(Items from a data source)
=====

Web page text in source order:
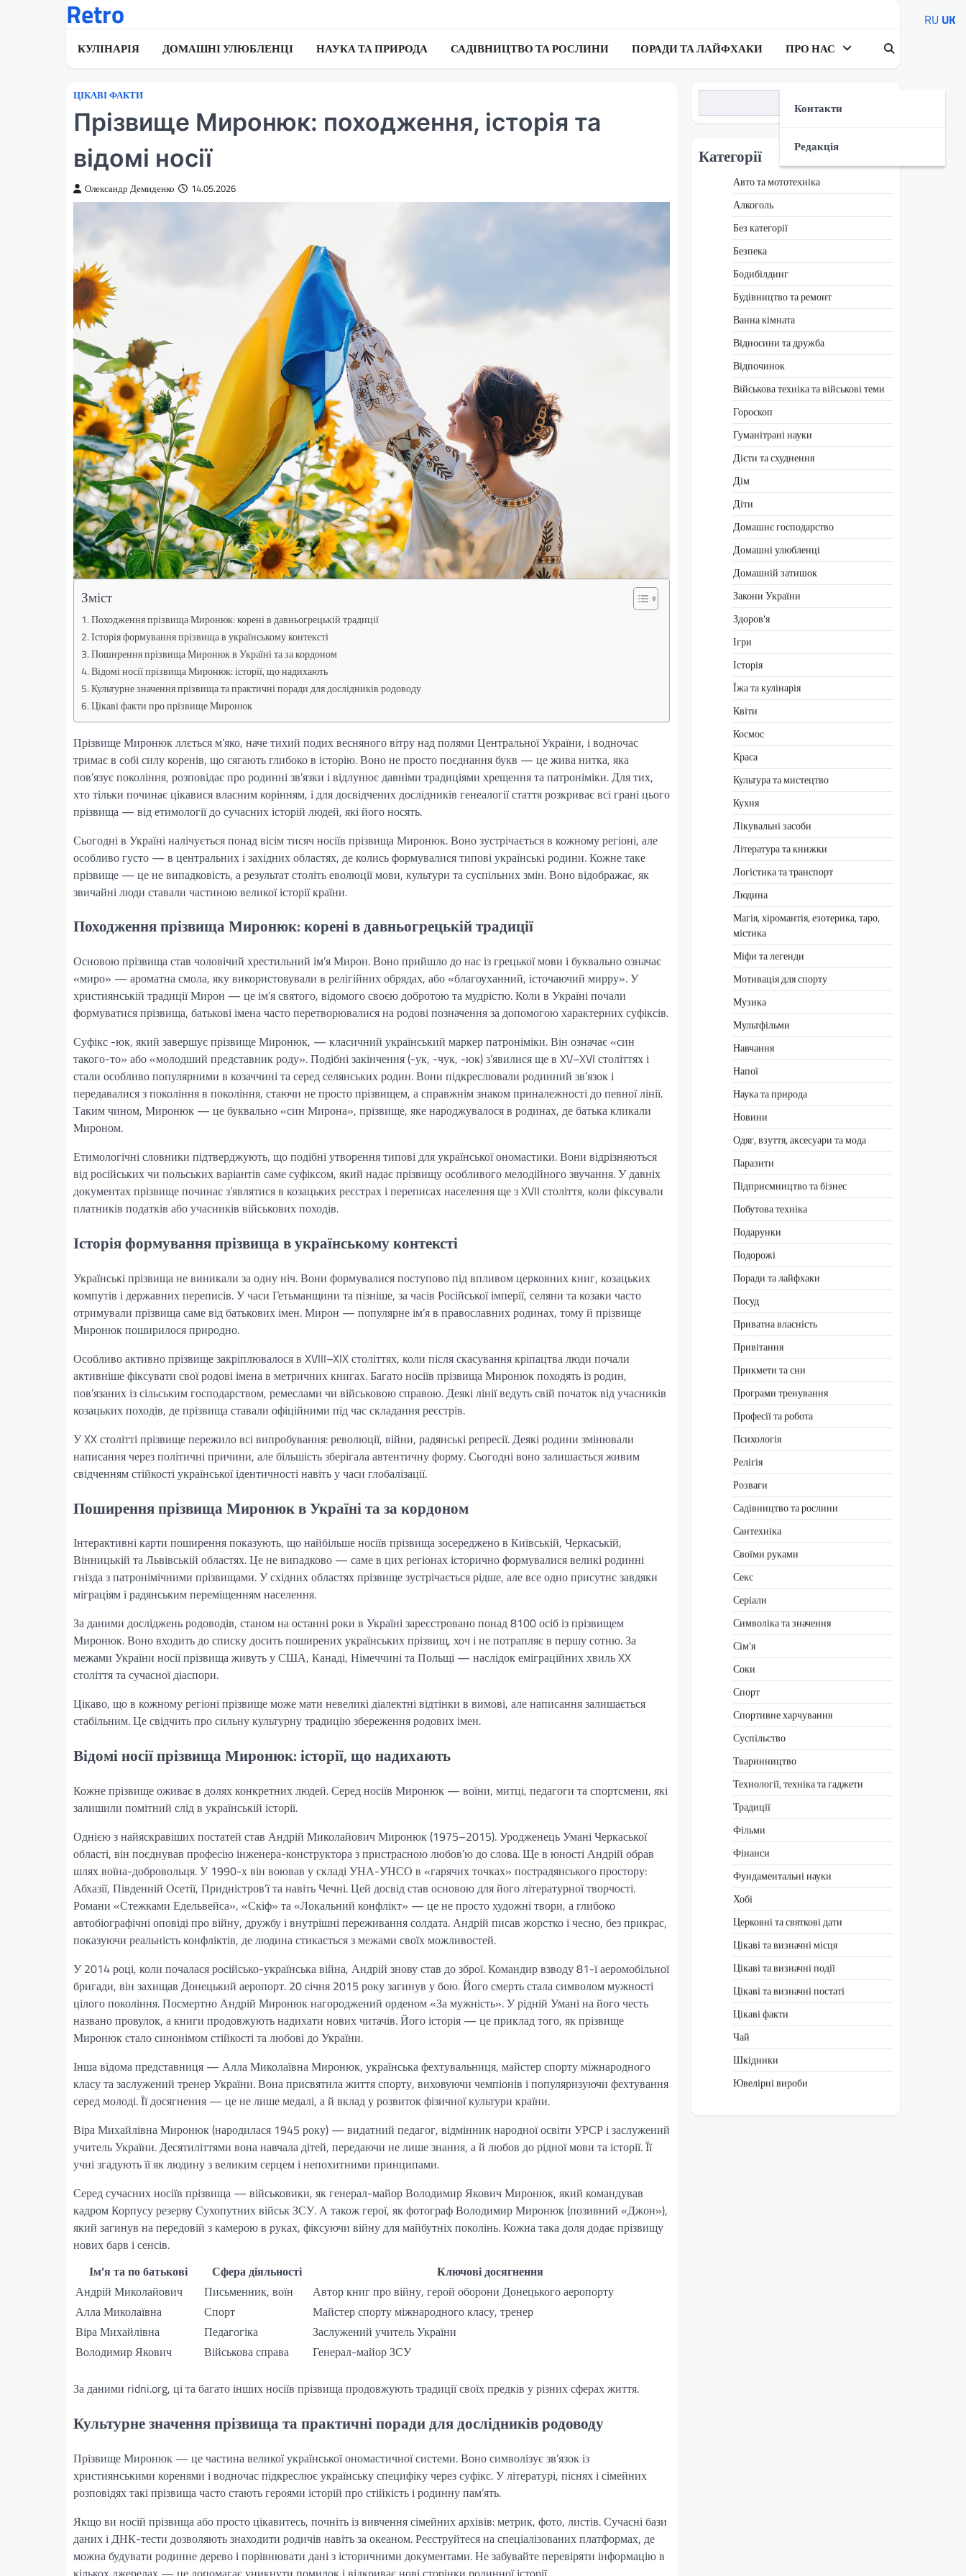
Retro
КУЛІНАРІЯ ДОМАШНІ УЛЮБЛЕНЦІ НАУКА ТА ПРИРОДА САДІВНИЦТВО ТА РОСЛИНИ ПОРАДИ ТА ЛАЙФХАКИ ПРО НАС
Контакти
Редакція
ЦІКАВІ ФАКТИ
Прізвище Миронюк: походження, історія та
відомі носії
Олександр Демиденко 14.05.2026
Зміст
Походження прізвища Миронюк: корені в давньогрецькій традиції
Історія формування прізвища в українському контексті
Поширення прізвища Миронюк в Україні та за кордоном
Відомі носії прізвища Миронюк: історії, що надихають
Культурне значення прізвища та практичні поради для дослідників родоводу
Цікаві факти про прізвище Миронюк
Прізвище Миронюк ллється м’яко, наче тихий подих весняного вітру над полями Центральної України, і водночас
тримає в собі силу коренів, що сягають глибоко в історію. Воно не просто поєднання букв — це жива нитка, яка
пов’язує покоління, розповідає про родинні зв’язки і відлунює давніми традиціями хрещення та патроніміки. Для тих,
хто тільки починає цікавися власним корінням, і для досвідчених дослідників генеалогії стаття розкриває всі грані цього
прізвища — від етимології до сучасних історій людей, які його носять.
Сьогодні в Україні налічується понад вісім тисяч носіїв прізвища Миронюк. Воно зустрічається в кожному регіоні, але
особливо густо — в центральних і західних областях, де колись формувалися типові українські родини. Кожне таке
прізвище — це не випадковість, а результат століть еволюції мови, культури та суспільних змін. Воно відображає, як
звичайні люди ставали частиною великої історії країни.
Походження прізвища Миронюк: корені в давньогрецькій традиції
Основою прізвища став чоловічий хрестильний ім’я Мирон. Воно прийшло до нас із грецької мови і буквально означає
«миро» — ароматна смола, яку використовували в релігійних обрядах, або «благоуханний, істочаючий мирру». У
християнській традиції Мирон — це ім’я святого, відомого своєю добротою та мудрістю. Коли в Україні почали
формуватися прізвища, батькові імена часто перетворювалися на родові позначення за допомогою характерних суфіксів.
Суфікс -юк, який завершує прізвище Миронюк, — класичний український маркер патроніміки. Він означає «син
такого-то» або «молодший представник роду». Подібні закінчення (-ук, -чук, -юк) з’явилися ще в XV–XVI століттях і
стали особливо популярними в козаччині та серед селянських родин. Вони підкреслювали родинний зв’язок і
передавалися з покоління в покоління, стаючи не просто прізвищем, а справжнім знаком приналежності до певної лінії.
Таким чином, Миронюк — це буквально «син Мирона», прізвище, яке народжувалося в родинах, де батька кликали
Мироном.
Етимологічні словники підтверджують, що подібні утворення типові для української ономастики. Вони відрізняються
від російських чи польських варіантів саме суфіксом, який надає прізвищу особливого мелодійного звучання. У давніх
документах прізвище починає з’являтися в козацьких реєстрах і переписах населення ще з XVII століття, коли фіксували
платників податків або учасників військових походів.
Історія формування прізвища в українському контексті
Українські прізвища не виникали за одну ніч. Вони формувалися поступово під впливом церковних книг, козацьких
компутів і державних переписів. У часи Гетьманщини та пізніше, за часів Російської імперії, селяни та козаки часто
отримували прізвища саме від батькових імен. Мирон — популярне ім’я в православних родинах, тому й прізвище
Миронюк поширилося природно.
Особливо активно прізвище закріплювалося в XVIII–XIX століттях, коли після скасування кріпацтва люди почали
активніше фіксувати свої родові імена в метричних книгах. Багато носіїв прізвища Миронюк походять із родин,
пов’язаних із сільським господарством, ремеслами чи військовою справою. Деякі лінії ведуть свій початок від учасників
козацьких походів, де прізвища ставали офіційними під час складання реєстрів.
У XX столітті прізвище пережило всі випробування: революції, війни, радянські репресії. Деякі родини змінювали
написання через політичні причини, але більшість зберігала автентичну форму. Сьогодні воно залишається живим
свідченням стійкості української ідентичності навіть у часи глобалізації.
Поширення прізвища Миронюк в Україні та за кордоном
Інтерактивні карти поширення показують, що найбільше носіїв прізвища зосереджено в Київській, Черкаській,
Вінницькій та Львівській областях. Це не випадково — саме в цих регіонах історично формувалися великі родинні
гнізда з патронімічними прізвищами. У східних областях прізвище зустрічається рідше, але все одно присутнє завдяки
міграціям і радянським переміщенням населення.
За даними досліджень родоводів, станом на останні роки в Україні зареєстровано понад 8100 осіб із прізвищем
Миронюк. Воно входить до списку досить поширених українських прізвищ, хоч і не потрапляє в першу сотню. За
межами України носії прізвища живуть у США, Канаді, Німеччині та Польщі — наслідок еміграційних хвиль XX
століття та сучасної діаспори.
Цікаво, що в кожному регіоні прізвище може мати невеликі діалектні відтінки в вимові, але написання залишається
стабільним. Це свідчить про сильну культурну традицію збереження родових імен.
Відомі носії прізвища Миронюк: історії, що надихають
Кожне прізвище оживає в долях конкретних людей. Серед носіїв Миронюк — воїни, митці, педагоги та спортсмени, які
залишили помітний слід в українській історії.
Однією з найяскравіших постатей став Андрій Миколайович Миронюк (1975–2015). Уродженець Умані Черкаської
області, він поєднував професію інженера-конструктора з пристрасною любов’ю до слова. Ще в юності Андрій обрав
шлях воїна-добровольця. У 1990-х він воював у складі УНА-УНСО в «гарячих точках» пострадянського простору:
Абхазії, Південній Осетії, Придністров’ї та навіть Чечні. Цей досвід став основою для його літературної творчості.
Романи «Стежками Едельвейса», «Скіф» та «Локальний конфлікт» — це не просто художні твори, а глибоко
автобіографічні оповіді про війну, дружбу і внутрішні переживання солдата. Андрій писав жорстко і чесно, без прикрас,
показуючи реальність конфліктів, де людина стикається з межами своїх можливостей.
У 2014 році, коли почалася російсько-українська війна, Андрій знову став до зброї. Командир взводу 81-ї аеромобільної
бригади, він захищав Донецький аеропорт. 20 січня 2015 року загинув у бою. Його смерть стала символом мужності
цілого покоління. Посмертно Андрій Миронюк нагороджений орденом «За мужність». У рідній Умані на його честь
названо провулок, а книги продовжують надихати нових читачів. Його історія — це приклад того, як прізвище
Миронюк стало синонімом стійкості та любові до України.
Інша відома представниця — Алла Миколаївна Миронюк, українська фехтувальниця, майстер спорту міжнародного
класу та заслужений тренер України. Вона присвятила життя спорту, виховуючи чемпіонів і популяризуючи фехтування
серед молоді. Її досягнення — це не лише медалі, а й вклад у розвиток фізичної культури країни.
Віра Михайлівна Миронюк (народилася 1945 року) — видатний педагог, відмінник народної освіти УРСР і заслужений
учитель України. Десятиліттями вона навчала дітей, передаючи не лише знання, а й любов до рідної мови та історії. Її
учні згадують її як людину з великим серцем і непохитними принципами.
Серед сучасних носіїв прізвища — військовики, як генерал-майор Володимир Якович Миронюк, який командував
кадром Корпусу резерву Сухопутних військ ЗСУ. А також герої, як фотограф Володимир Миронюк (позивний «Джон»),
який загинув на передовій з камерою в руках, фіксуючи війну для майбутніх поколінь. Кожна така доля додає прізвищу
нових барв і сенсів.
Ім’я та по батькові
Сфера діяльності
Ключові досягнення
Андрій Миколайович
Письменник, воїн
Автор книг про війну, герой оборони Донецького аеропорту
Алла Миколаївна
Спорт
Майстер спорту міжнародного класу, тренер
Віра Михайлівна
Педагогіка
Заслужений учитель України
Володимир Якович
Військова справа Генерал-майор ЗСУ
За даними ridni.org, ці та багато інших носіїв прізвища продовжують традиції своїх предків у різних сферах життя.
Культурне значення прізвища та практичні поради для дослідників родоводу
Прізвище Миронюк — це частина великої української ономастичної системи. Воно символізує зв’язок із
християнськими коренями і водночас підкреслює українську специфіку через суфікс. У літературі, піснях і сімейних
розповідях такі прізвища часто стають героями історій про стійкість і родинну пам’ять.
Якщо ви носій прізвища або просто цікавитесь, почніть із вивчення сімейних архівів: метрик, фото, листів. Сучасні бази
даних і ДНК-тести дозволяють знаходити родичів навіть за океаном. Реєструйтеся на спеціалізованих платформах, де
можна будувати родинне дерево і порівнювати дані з історичними документами. Не забувайте перевіряти інформацію в
Категорії
Авто та мототехніка
Алкоголь
Без категорії
Безпека
Бодибілдинг
Будівництво та ремонт
Ванна кімната
Відносини та дружба
Відпочинок
Військова техніка та військові теми
Гороскоп
Гуманітрані науки
Дієти та схуднення
Дім
Діти
Домашнє господарство
Домашні улюбленці
Домашній затишок
Закони України
Здоров'я
Ігри
Історія
Їжа та кулінарія
Квіти
Космос
Краса
Культура та мистецтво
Кухня
Лікувальні засоби
Література та книжки
Логістика та транспорт
Людина
Магія, хіромантія, езотерика, таро,
містика
Міфи та легенди
Мотивація для спорту
Музика
Мультфільми
Навчання
Напої
Наука та природа
Новини
Одяг, взуття, аксесуари та мода
Паразити
Підприємництво та бізнес
Побутова техніка
Подарунки
Подорожі
Поради та лайфхаки
Посуд
Приватна власність
Привітання
Прикмети та сни
Програми тренування
Професії та робота
Психологія
Релігія
Розваги
Садівництво та рослини
Сантехніка
Своїми руками
Секс
Серіали
Символіка та значення
Сім’я
Соки
Спорт
Спортивне харчування
Суспільство
Тваринництво
Технології, техніка та гаджети
Традиції
Фільми
Фінанси
Фундаментальні науки
Хобі
Церковні та святкові дати
Цікаві та визначні місця
Цікаві та визначні події
Цікаві та визначні постаті
Цікаві факти
Чай
Шкідники
Ювелірні вироби
RU UK
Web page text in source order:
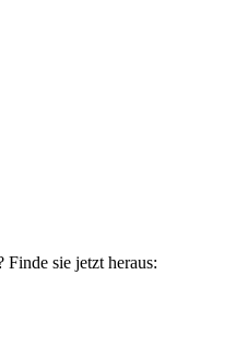
Finde sie jetzt heraus:
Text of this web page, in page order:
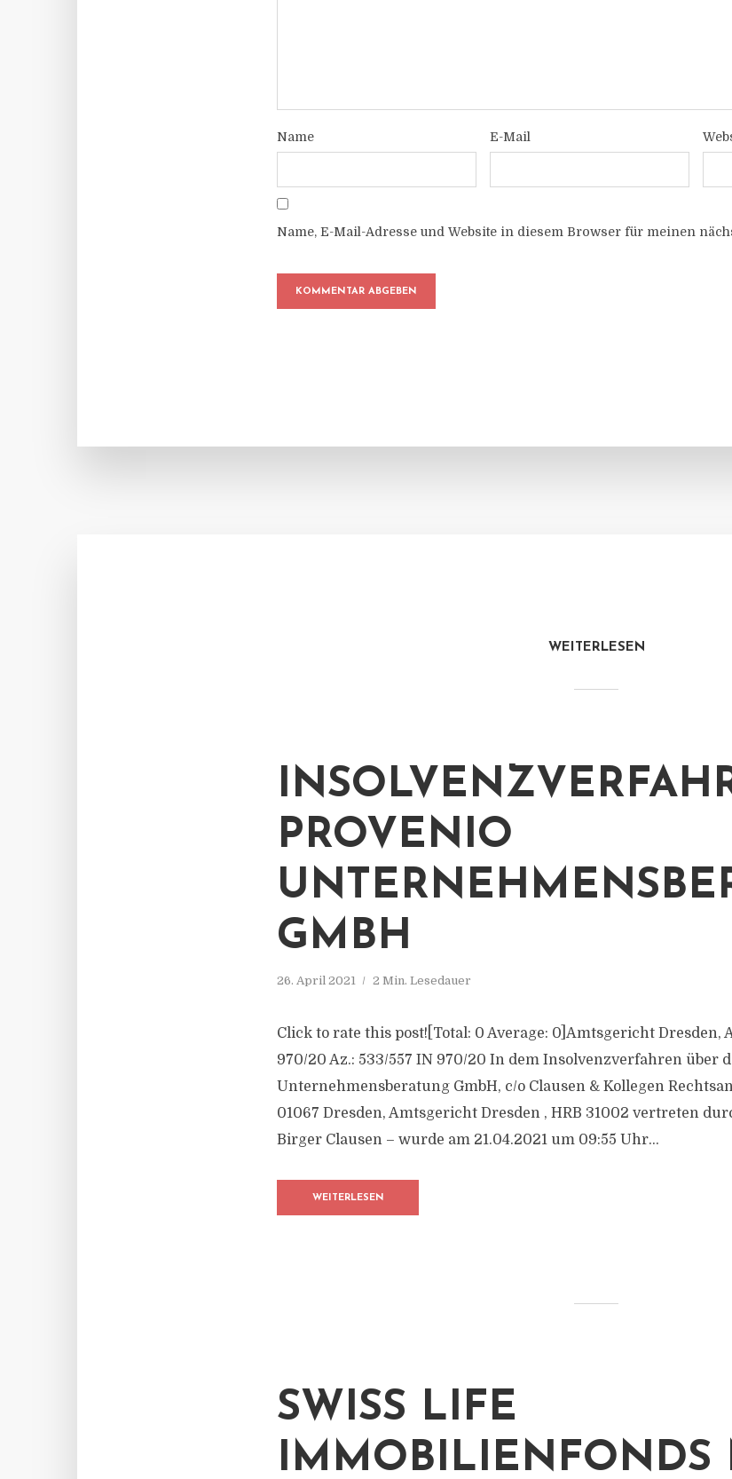
Name E-Mail
Name, E-Mail-Adresse und Website in diesem Browser für meinen
WEITERLESEN
PROVENIO
GMBH
26. April 2021 2 Min. Lesedauer
Click to rate this post![Total: 0 Average: 0]Amtsgericht Dresden,
970/20 Az.: 533/557 IN 970/20 In dem Insolvenzverfahren über
Unternehmensberatung GmbH, c/o Clausen & Kollegen
01067 Dresden, Amtsgericht Dresden , HRB 31002 vertreten
Birger Clausen – wurde am 21.04.2021 um 09:55 Uhr...
WEITERLESEN
SWISS LIFE
IMMOBILIENFONDS
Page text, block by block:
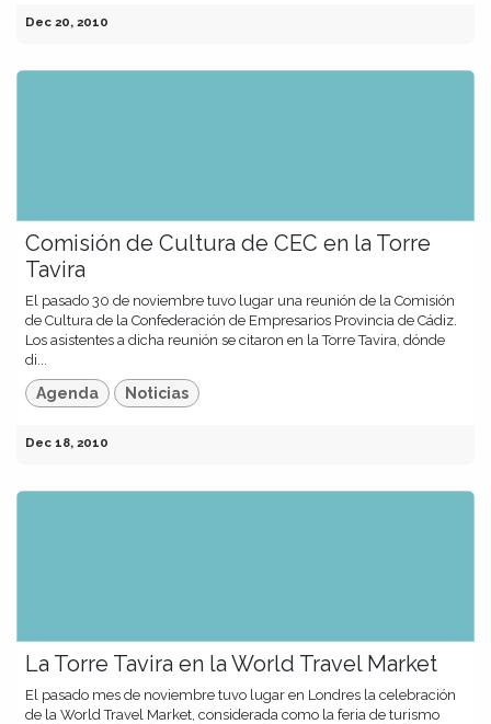
Dec 20, 2010
Comisión de Cultura de CEC en la Torre
Tavira
El pasado 30 de noviembre tuvo lugar una reunión de la Comisión
de Cultura de la Confederación de Empresarios Provincia de Cádiz.
Los asistentes a dicha reunión se citaron en la Torre Tavira, dónde
di...
Agenda Noticias
Dec 18, 2010
La Torre Tavira en la World Travel Market
El pasado mes de noviembre tuvo lugar en Londres la celebración
de la World Travel Market, considerada como la feria de turismo
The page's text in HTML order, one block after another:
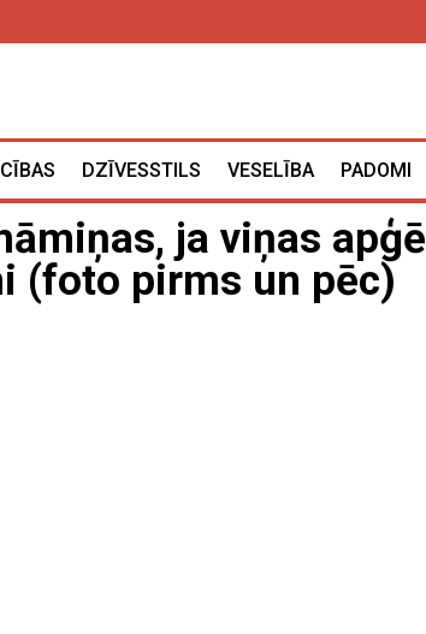
DZĪVESSTILS VESELĪBA PADOMI
ja viņas
(foto pirms un pēc)
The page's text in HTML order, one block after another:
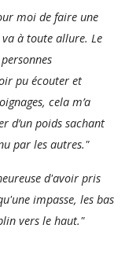
moi de faire une
à toute allure. Le
pu écouter et
cela m’a
d’un poids sachant
par les autres."
d'avoir pris
impasse, les bas
vers le haut."
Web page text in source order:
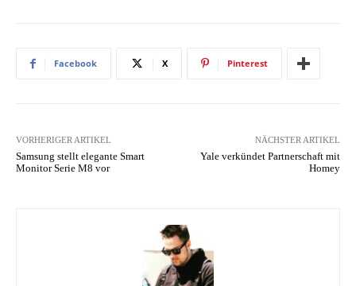
Facebook X Pinterest
VORHERIGER ARTIKEL
Samsung stellt elegante Smart
Monitor Serie M8 vor
NÄCHSTER ARTIKEL
Yale verkündet Partnerschaft mit
Homey
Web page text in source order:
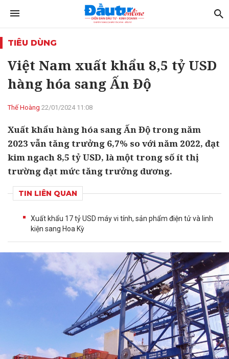
TIÊU DÙNG
Việt Nam xuất khẩu 8,5 tỷ USD
hàng hóa sang Ấn Độ
Thế Hoàng 22/01/2024 11:08
Xuất khẩu hàng hóa sang Ấn Độ trong năm
2023 vẫn tăng trưởng 6,7% so với năm 2022, đạt
kim ngach 8,5 tỷ USD, là một trong số ít thị
trường đạt mức tăng trưởng dương.
TIN LIÊN QUAN
Xuất khẩu 17 tỷ USD máy vi tính, sản phẩm điện tử và linh
kiện sang Hoa Kỳ

=====

● Required work
Going through the entries, return every line holding the word "lugar".

● Output of the task
El pasado 30 de noviembre tuvo lugar una reunión de la Comisión
El pasado mes de noviembre tuvo lugar en Londres la celebración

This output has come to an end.